I wanted to keep it relatively short as well and not going on season after season either and sure, it meant that some parts of the story had to be cut down to close to the bare minimum of what I could have done with them, but then again, I've always felt like there's something to be said for leaving a few things to the imagination of the readers too, instead of going into too many in-depth details. With me only writing the story from one character's point of view as well, it almost had to be that way. As for where I found out most of these fictional facts about the town and many of the townspeople that were mentioned here and there throughout the story, all of that came from the two Mark Frost "Twin Peaks Companion Books": "The Secret History of Twin Peaks" and "Twin Peaks: The Final Dossier". Nearly all of the parts about Becky's past were purely of my own creation though, seeing as she'd only barely been mentioned in any of the books and we never got any real resolution to her story in season 3.

Why did it end up being Laura that defeated BOB, you may ask? Because even if the story was told from Becky's point of view, it was always meant to be Laura, who was at the center of it and it had to be her final act against him to metaphorically finally break free of the abuse and insecurity-laden shackles that she'd put upon herself, like Becky had already done her part in doing before the story began. Of course, like it should be with Twin Peaks, it (like many other things in the story) was also a metaphor for something else, but what those metaphors were based on, I'll leave purely up to the interpretation of all of you, my dear readers. I know what they meant to me, but that's not to say that they have to mean the same to you.

As for the super-happy ending, what can i say?
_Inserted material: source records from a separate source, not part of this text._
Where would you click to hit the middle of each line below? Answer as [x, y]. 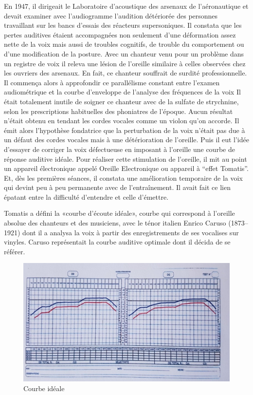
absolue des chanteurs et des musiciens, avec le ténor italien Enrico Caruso [115, 223]
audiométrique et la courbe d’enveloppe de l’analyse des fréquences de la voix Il [122, 92]
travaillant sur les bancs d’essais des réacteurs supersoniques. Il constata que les [123, 25]
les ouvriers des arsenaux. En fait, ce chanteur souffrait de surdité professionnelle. [126, 73]
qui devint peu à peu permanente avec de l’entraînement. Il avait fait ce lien [117, 187]
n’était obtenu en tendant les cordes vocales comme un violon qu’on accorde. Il [122, 121]
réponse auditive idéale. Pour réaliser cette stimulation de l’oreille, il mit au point [126, 159]
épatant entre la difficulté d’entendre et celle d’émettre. [86, 197]
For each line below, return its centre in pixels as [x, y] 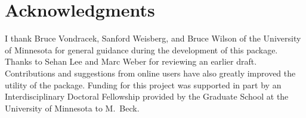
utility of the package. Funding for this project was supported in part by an [143, 84]
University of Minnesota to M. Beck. [72, 108]
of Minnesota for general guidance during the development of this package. [141, 50]
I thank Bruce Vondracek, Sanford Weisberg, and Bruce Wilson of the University [153, 38]
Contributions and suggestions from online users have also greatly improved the [150, 73]
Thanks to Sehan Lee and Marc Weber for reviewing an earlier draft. [131, 61]
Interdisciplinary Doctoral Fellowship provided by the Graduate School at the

I guess that I just love a nice and neatly wrapped up, happy ending as much as most other people do and if this was going to be my version of a final farewell to the whole Twin Peaks universe, why not give these characters that had been through so much their happy-ever-after's?

Most of all, this story was my personal love-letter to not just my favorite TV series of all time, but really the entire filmography of the two men, who took what was originally supposed to be a bio-pic about the tragic life of Marilyn Monroe, and somehow ended up turning it into the magic that was Twin Peaks. Or as David Lynch once called it: "The Show About Everything". Of course, it's mainly the works of Lynch that have influenced me and I can still recall how blown away I was when I first watched movies like "Blue Velvet", "Wild at Heart" and "Mulholland Drive" (to name a few) and how much it made want to try to do what he did by telling stories in a way that no one else before him have or ever will do. Okay, so I know that I'll never even come close to reaching the heights that his writing did, yet I still feel like there's something to be said for trying to keep his spirit alive and as long as there are those of us that are willing to give it a try, then in some ways it'll never truly die.

I'm glad too that we'll never get a season four, because it was so much in David's dearly departed spirit to leave it up to our collective imaginations how the story that him and Mark Frost began for us should end.

Again, thanks so much to each and every one of you for having spent your valuable time on reading the story and not the least, the absolute immense amount of patience that some of you must have had with me! Any comments that you have will as always be appreciated and who knows? Maybe, I'll "Pull a David Lynch and Mark Frost" too and give you an unexpected follow up twenty-five years from now in the year 2050!